§ WHAT IS REQUIRED:
Give the records again exactly. Pictures do not belong in the copy.
[Start of section]
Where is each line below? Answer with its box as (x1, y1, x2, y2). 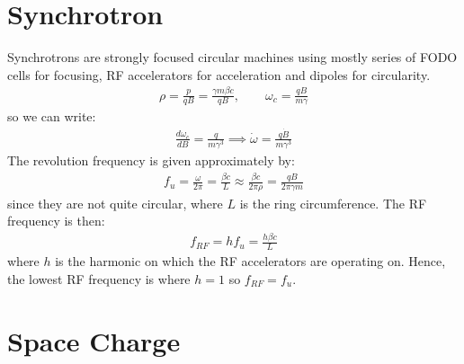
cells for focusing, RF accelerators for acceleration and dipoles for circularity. (7, 65, 431, 84)
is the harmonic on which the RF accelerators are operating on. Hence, (55, 252, 446, 271)
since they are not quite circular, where (7, 193, 223, 212)
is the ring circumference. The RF (239, 193, 427, 212)
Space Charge (7, 322, 181, 359)
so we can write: (7, 107, 96, 126)
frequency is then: (7, 211, 105, 230)
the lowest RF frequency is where (7, 269, 191, 288)
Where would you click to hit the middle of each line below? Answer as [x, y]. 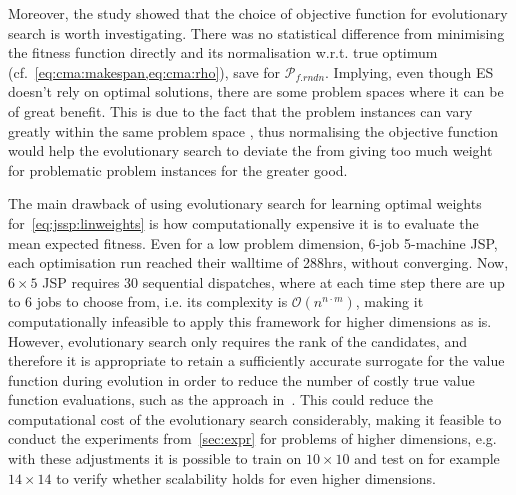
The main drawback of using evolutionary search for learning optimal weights [245, 203]
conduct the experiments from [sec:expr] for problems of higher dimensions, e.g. [252, 438]
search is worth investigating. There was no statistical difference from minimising [256, 32]
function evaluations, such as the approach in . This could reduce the [221, 399]
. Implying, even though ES [409, 71]
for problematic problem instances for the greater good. [178, 169]
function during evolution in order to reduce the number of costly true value [241, 379]
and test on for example [427, 458]
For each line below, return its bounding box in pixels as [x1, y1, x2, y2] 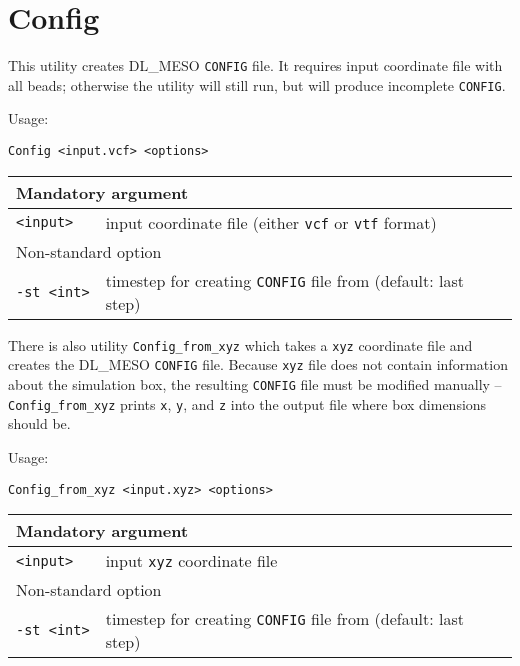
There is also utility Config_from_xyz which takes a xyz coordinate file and [8, 334, 473, 355]
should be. [8, 413, 71, 434]
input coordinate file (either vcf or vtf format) [105, 210, 437, 234]
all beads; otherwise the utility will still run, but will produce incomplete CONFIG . [8, 74, 506, 95]
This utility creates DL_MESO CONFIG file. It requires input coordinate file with [8, 55, 503, 76]
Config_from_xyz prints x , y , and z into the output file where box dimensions [8, 393, 487, 414]
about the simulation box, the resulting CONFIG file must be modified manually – [8, 374, 502, 394]
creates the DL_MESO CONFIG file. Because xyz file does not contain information [8, 354, 508, 375]
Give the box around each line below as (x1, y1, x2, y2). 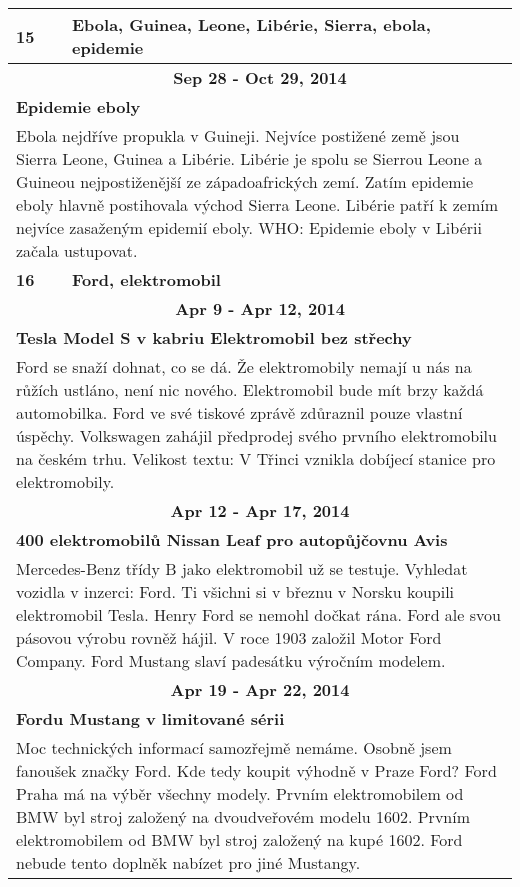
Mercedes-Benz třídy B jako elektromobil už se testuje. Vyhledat (16, 557, 468, 580)
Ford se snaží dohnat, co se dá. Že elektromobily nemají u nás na (16, 355, 472, 378)
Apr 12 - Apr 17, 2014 (170, 499, 350, 522)
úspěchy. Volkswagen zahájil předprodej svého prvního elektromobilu (16, 424, 497, 447)
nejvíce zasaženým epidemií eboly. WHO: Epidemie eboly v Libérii (16, 216, 482, 239)
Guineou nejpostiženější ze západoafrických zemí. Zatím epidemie (16, 170, 474, 193)
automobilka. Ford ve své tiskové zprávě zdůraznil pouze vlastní (16, 401, 463, 424)
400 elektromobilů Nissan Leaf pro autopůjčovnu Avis (16, 528, 448, 551)
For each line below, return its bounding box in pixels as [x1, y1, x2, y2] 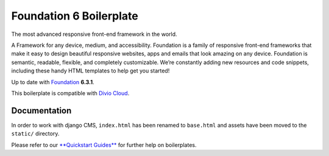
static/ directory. [11, 130, 60, 137]
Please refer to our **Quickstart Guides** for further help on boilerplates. [11, 141, 197, 149]
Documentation [11, 105, 72, 116]
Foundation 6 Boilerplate [11, 9, 138, 23]
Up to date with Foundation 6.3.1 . [11, 78, 94, 85]
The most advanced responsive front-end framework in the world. [11, 30, 177, 38]
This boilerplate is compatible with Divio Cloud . [11, 89, 130, 97]
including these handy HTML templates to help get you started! [11, 67, 170, 74]
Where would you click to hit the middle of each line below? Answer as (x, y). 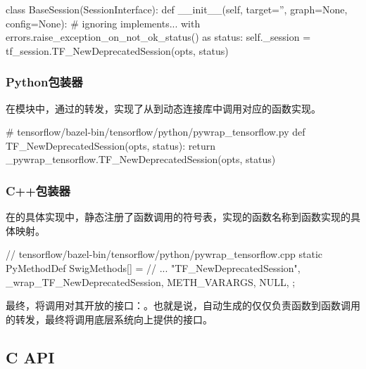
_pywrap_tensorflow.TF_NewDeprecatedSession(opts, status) (141, 159)
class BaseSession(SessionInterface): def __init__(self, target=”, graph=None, (177, 9)
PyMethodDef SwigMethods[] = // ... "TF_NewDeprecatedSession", (153, 267)
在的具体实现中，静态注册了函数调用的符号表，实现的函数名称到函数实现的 (178, 217)
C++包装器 (38, 190)
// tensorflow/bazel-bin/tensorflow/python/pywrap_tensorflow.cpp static (164, 254)
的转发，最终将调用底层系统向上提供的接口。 (109, 319)
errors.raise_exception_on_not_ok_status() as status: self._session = (158, 37)
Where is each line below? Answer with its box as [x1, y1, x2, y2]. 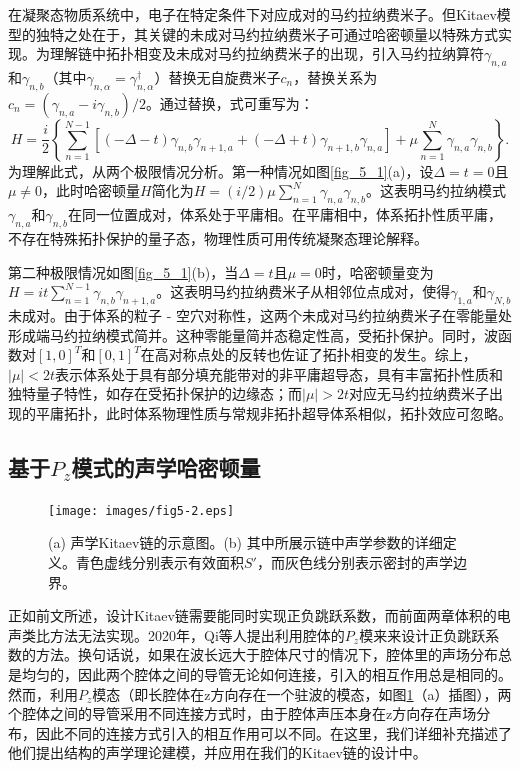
[End of section]
§ RESPONSE:
Where is each line below? Answer with its box as (x1, y1, x2, y2). 
cells for focusing, RF accelerators for acceleration and dipoles for circularity. (7, 65, 431, 84)
is the harmonic on which the RF accelerators are operating on. Hence, (55, 252, 446, 271)
since they are not quite circular, where (7, 193, 223, 212)
is the ring circumference. The RF (239, 193, 427, 212)
Space Charge (7, 322, 181, 359)
so we can write: (7, 107, 96, 126)
frequency is then: (7, 211, 105, 230)
the lowest RF frequency is where (7, 269, 191, 288)
Where would you click to hit the middle of each line below? Answer as [x, y]. 
The main drawback of using evolutionary search for learning optimal weights [245, 203]
conduct the experiments from [sec:expr] for problems of higher dimensions, e.g. [252, 438]
search is worth investigating. There was no statistical difference from minimising [256, 32]
function evaluations, such as the approach in . This could reduce the [221, 399]
. Implying, even though ES [409, 71]
for problematic problem instances for the greater good. [178, 169]
function during evolution in order to reduce the number of costly true value [241, 379]
and test on for example [427, 458]
For each line below, return its bounding box in pixels as [x1, y1, x2, y2] 
There is also utility Config_from_xyz which takes a xyz coordinate file and [8, 334, 473, 355]
should be. [8, 413, 71, 434]
input coordinate file (either vcf or vtf format) [105, 210, 437, 234]
all beads; otherwise the utility will still run, but will produce incomplete CONFIG . [8, 74, 506, 95]
This utility creates DL_MESO CONFIG file. It requires input coordinate file with [8, 55, 503, 76]
Config_from_xyz prints x , y , and z into the output file where box dimensions [8, 393, 487, 414]
about the simulation box, the resulting CONFIG file must be modified manually – [8, 374, 502, 394]
creates the DL_MESO CONFIG file. Because xyz file does not contain information [8, 354, 508, 375]
Give the box around each line below as (x1, y1, x2, y2). 
Mercedes-Benz třídy B jako elektromobil už se testuje. Vyhledat (16, 557, 468, 580)
Ford se snaží dohnat, co se dá. Že elektromobily nemají u nás na (16, 355, 472, 378)
Apr 12 - Apr 17, 2014 (170, 499, 350, 522)
úspěchy. Volkswagen zahájil předprodej svého prvního elektromobilu (16, 424, 497, 447)
nejvíce zasaženým epidemií eboly. WHO: Epidemie eboly v Libérii (16, 216, 482, 239)
Guineou nejpostiženější ze západoafrických zemí. Zatím epidemie (16, 170, 474, 193)
automobilka. Ford ve své tiskové zprávě zdůraznil pouze vlastní (16, 401, 463, 424)
400 elektromobilů Nissan Leaf pro autopůjčovnu Avis (16, 528, 448, 551)
For each line below, return its bounding box in pixels as [x1, y1, x2, y2] 
static/ directory. [11, 130, 60, 137]
Please refer to our **Quickstart Guides** for further help on boilerplates. [11, 141, 197, 149]
Documentation [11, 105, 72, 116]
Foundation 6 Boilerplate [11, 9, 138, 23]
Up to date with Foundation 6.3.1 . [11, 78, 94, 85]
The most advanced responsive front-end framework in the world. [11, 30, 177, 38]
This boilerplate is compatible with Divio Cloud . [11, 89, 130, 97]
including these handy HTML templates to help get you started! [11, 67, 170, 74]
Where would you click to hit the middle of each line below? Answer as (x, y). 
_pywrap_tensorflow.TF_NewDeprecatedSession(opts, status) (141, 159)
class BaseSession(SessionInterface): def __init__(self, target=”, graph=None, (177, 9)
PyMethodDef SwigMethods[] = // ... "TF_NewDeprecatedSession", (153, 267)
在的具体实现中，静态注册了函数调用的符号表，实现的函数名称到函数实现的 (178, 217)
C++包装器 (38, 190)
// tensorflow/bazel-bin/tensorflow/python/pywrap_tensorflow.cpp static (164, 254)
的转发，最终将调用底层系统向上提供的接口。 (109, 319)
errors.raise_exception_on_not_ok_status() as status: self._session = (158, 37)
Where is each line below? Answer with its box as [x1, y1, x2, y2]. 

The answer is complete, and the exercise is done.